2Taw 24:17-25 Mzm 89:4-5.29-34; Mat 6:24-34
Pangantar
Saudara yang terkasih, hari ini
firman Tuhan mengajak kita melihat dua jalan: jalan yang meninggalkan Tuhan dan
membawa kerugian, serta jalan yang setia kepada-Nya dan penuh damai. Mari kita
buka hati dan renungkan pesan-Nya yang dalam namun sederhana ini.
Bacaan Pertama (2Taw 24:17-25)
Setelah Imam Yoyada yang setia meninggal, Raja Yoas dan seluruh rakyat berubah hati. Mereka meninggalkan Tuhan, menyembah patung dan berhala, bahkan menolak teguran nabi yang diutus Tuhan, sampai-sampai membunuh anak Yoyada sendiri yang mengingatkan mereka. Akibatnya, Tuhan membiarkan musuh datang menyerang, harta bait Allah dirampas, dan raja pun mati dibunuh.
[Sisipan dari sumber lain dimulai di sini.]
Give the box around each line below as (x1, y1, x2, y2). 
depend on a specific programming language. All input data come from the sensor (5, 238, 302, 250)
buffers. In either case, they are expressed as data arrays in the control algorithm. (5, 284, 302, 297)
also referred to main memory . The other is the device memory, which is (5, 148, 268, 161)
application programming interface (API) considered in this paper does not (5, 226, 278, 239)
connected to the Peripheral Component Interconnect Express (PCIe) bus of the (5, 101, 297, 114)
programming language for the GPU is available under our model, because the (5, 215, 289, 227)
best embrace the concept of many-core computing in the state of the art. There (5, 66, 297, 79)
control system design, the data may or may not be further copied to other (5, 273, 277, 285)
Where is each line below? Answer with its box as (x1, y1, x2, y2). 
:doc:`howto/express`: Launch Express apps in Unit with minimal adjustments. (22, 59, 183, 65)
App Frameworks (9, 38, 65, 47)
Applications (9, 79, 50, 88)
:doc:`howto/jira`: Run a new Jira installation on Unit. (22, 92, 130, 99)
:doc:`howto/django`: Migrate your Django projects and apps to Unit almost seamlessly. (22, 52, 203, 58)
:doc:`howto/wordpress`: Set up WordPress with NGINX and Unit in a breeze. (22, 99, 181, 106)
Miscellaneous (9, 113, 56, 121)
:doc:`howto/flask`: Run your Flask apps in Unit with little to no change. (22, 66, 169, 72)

Intinya: Siapa yang meninggalkan Tuhan demi hal
lain, akan kehilangan perlindungan dan berkat-Nya.
Mazmur Tanggapan (Mzm 89:4-5.29-34)
Mazmur ini adalah janji Tuhan yang tak berubah: “Aku telah mengikat perjanjian dengan orang pilihan-Ku, telah bersumpah kepada Daud, hamba-Ku: Sampai selamanya akan Kujaga keturunanmu... Kasih setia-Ku akan tetap ada padanya, dan perjanjian-Ku dengannya tetap teguh”. Meski manusia berbuat salah, Tuhan tidak akan menarik kasih-Nya atau mengingkari janji-Nya.
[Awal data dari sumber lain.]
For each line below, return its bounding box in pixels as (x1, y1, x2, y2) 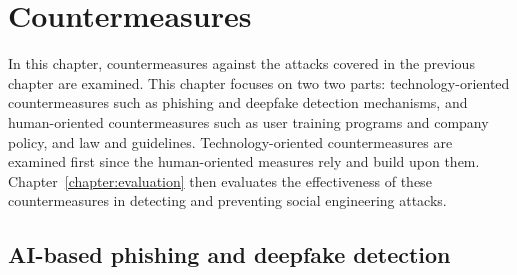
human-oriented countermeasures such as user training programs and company (8, 111, 489, 132)
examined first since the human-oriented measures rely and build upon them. (8, 151, 480, 172)
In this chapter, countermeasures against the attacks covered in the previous (8, 53, 475, 74)
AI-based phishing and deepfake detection (8, 239, 451, 270)
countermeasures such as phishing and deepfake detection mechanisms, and (8, 92, 468, 113)
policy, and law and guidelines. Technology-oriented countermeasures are (8, 131, 453, 152)
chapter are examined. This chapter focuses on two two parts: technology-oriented (8, 72, 510, 93)
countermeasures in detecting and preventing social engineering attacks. (8, 190, 447, 211)

Intinya: Kesetiaan Tuhan abadi, Dia tidak pernah
meninggalkan kita meski kita sering berubah hati.
Bacaan Injil (Mat 6:24-34)
Yesus berkata dengan tegas namun
penuh kasih: “Tidak ada orang yang dapat mengabdi kepada dua tuan; sebab ia
akan membenci yang seorang dan mengasihi yang lain... Kamu tidak dapat mengabdi
kepada Allah dan kepada harta benda... Janganlah kamu kuatir akan hidupmu, akan
apa yang hendak kamu makan atau apa yang hendak kamu minum... Bukankah hidup
itu lebih penting dari pada makanan dan tubuh lebih penting dari pada pakaian?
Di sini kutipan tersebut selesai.